*** Begin section ***

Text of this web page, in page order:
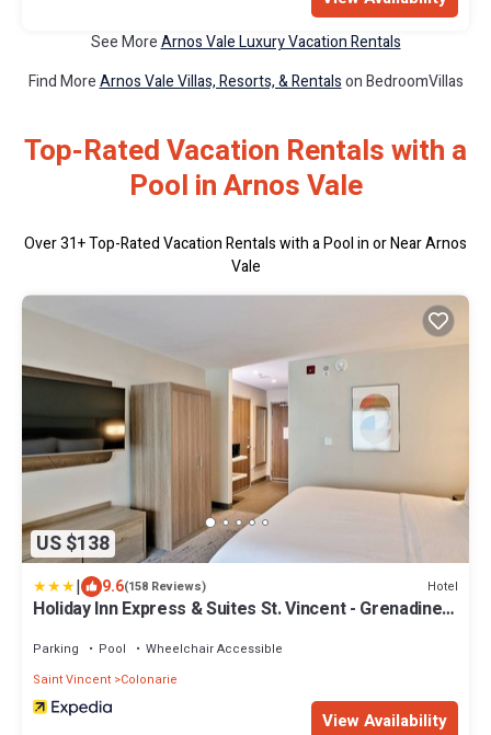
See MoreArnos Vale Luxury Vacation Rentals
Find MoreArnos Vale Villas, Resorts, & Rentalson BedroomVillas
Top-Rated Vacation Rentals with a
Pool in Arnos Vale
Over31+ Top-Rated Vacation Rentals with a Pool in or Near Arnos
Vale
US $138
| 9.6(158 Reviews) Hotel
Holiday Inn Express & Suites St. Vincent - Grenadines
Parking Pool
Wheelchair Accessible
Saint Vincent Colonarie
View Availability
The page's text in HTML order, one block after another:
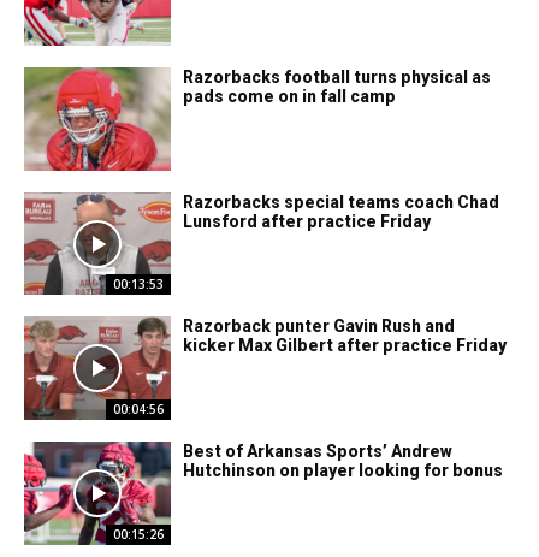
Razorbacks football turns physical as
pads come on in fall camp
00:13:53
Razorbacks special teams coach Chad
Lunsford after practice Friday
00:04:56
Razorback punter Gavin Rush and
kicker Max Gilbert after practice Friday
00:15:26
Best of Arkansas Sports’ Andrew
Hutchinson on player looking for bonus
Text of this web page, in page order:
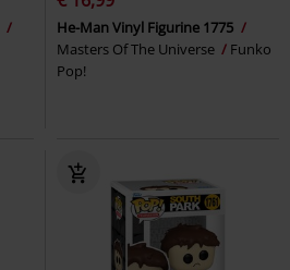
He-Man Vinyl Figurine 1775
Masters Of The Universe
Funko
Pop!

*** End section ***

**WHAT THE EXERCISE ASKS**
Repeat the data exactly as given. Keep every picture out of the copy.

**OUTPUT OF THE EXERCISE**
Text of this web page, in page order:
See MoreArnos Vale Luxury Vacation Rentals
Find MoreArnos Vale Villas, Resorts, & Rentalson BedroomVillas
Top-Rated Vacation Rentals with a
Pool in Arnos Vale
Over31+ Top-Rated Vacation Rentals with a Pool in or Near Arnos
Vale
US $138
| 9.6(158 Reviews) Hotel
Holiday Inn Express & Suites St. Vincent - Grenadines
Parking Pool
Wheelchair Accessible
Saint Vincent Colonarie
View Availability
The page's text in HTML order, one block after another:
Razorbacks football turns physical as
pads come on in fall camp
00:13:53
Razorbacks special teams coach Chad
Lunsford after practice Friday
00:04:56
Razorback punter Gavin Rush and
kicker Max Gilbert after practice Friday
00:15:26
Best of Arkansas Sports’ Andrew
Hutchinson on player looking for bonus
Text of this web page, in page order:
He-Man Vinyl Figurine 1775
Masters Of The Universe
Funko
Pop!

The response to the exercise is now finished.